— DESCRIPTION OF THE TASK —
Each record beneath this line should be returned exactly as it is.

Data extracted from a collection:
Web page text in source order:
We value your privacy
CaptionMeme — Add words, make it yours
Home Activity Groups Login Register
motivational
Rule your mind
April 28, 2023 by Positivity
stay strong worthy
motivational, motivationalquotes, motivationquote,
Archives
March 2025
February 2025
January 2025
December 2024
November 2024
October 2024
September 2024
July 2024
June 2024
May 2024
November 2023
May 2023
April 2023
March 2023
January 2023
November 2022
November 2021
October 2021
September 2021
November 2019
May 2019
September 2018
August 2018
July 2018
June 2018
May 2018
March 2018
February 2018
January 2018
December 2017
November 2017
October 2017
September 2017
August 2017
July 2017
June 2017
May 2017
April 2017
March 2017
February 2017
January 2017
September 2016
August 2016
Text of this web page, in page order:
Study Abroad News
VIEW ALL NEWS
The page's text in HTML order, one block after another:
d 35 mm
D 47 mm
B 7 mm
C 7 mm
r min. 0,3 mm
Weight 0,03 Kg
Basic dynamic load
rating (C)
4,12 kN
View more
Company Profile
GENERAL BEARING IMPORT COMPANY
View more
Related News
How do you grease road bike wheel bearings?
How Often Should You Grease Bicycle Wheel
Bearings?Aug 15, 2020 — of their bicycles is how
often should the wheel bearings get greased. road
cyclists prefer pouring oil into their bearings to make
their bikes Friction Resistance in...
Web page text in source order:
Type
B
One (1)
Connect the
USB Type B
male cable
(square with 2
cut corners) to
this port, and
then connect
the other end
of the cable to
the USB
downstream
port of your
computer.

— SOLUTION FOR THIS PROBLEM —
Web page text in source order:
We value your privacy
CaptionMeme — Add words, make it yours
Home Activity Groups Login Register
motivational
Rule your mind
April 28, 2023 by Positivity
stay strong worthy
motivational, motivationalquotes, motivationquote,
Archives
March 2025
February 2025
January 2025
December 2024
November 2024
October 2024
September 2024
July 2024
June 2024
May 2024
November 2023
May 2023
April 2023
March 2023
January 2023
November 2022
November 2021
October 2021
September 2021
November 2019
May 2019
September 2018
August 2018
July 2018
June 2018
May 2018
March 2018
February 2018
January 2018
December 2017
November 2017
October 2017
September 2017
August 2017
July 2017
June 2017
May 2017
April 2017
March 2017
February 2017
January 2017
September 2016
August 2016
Text of this web page, in page order:
Study Abroad News
VIEW ALL NEWS
The page's text in HTML order, one block after another:
d 35 mm
D 47 mm
B 7 mm
C 7 mm
r min. 0,3 mm
Weight 0,03 Kg
Basic dynamic load
rating (C)
4,12 kN
View more
Company Profile
GENERAL BEARING IMPORT COMPANY
View more
Related News
How do you grease road bike wheel bearings?
How Often Should You Grease Bicycle Wheel
Bearings?Aug 15, 2020 — of their bicycles is how
often should the wheel bearings get greased. road
cyclists prefer pouring oil into their bearings to make
their bikes Friction Resistance in...
Web page text in source order:
Type
B
One (1)
Connect the
USB Type B
male cable
(square with 2
cut corners) to
this port, and
then connect
the other end
of the cable to
the USB
downstream
port of your
computer.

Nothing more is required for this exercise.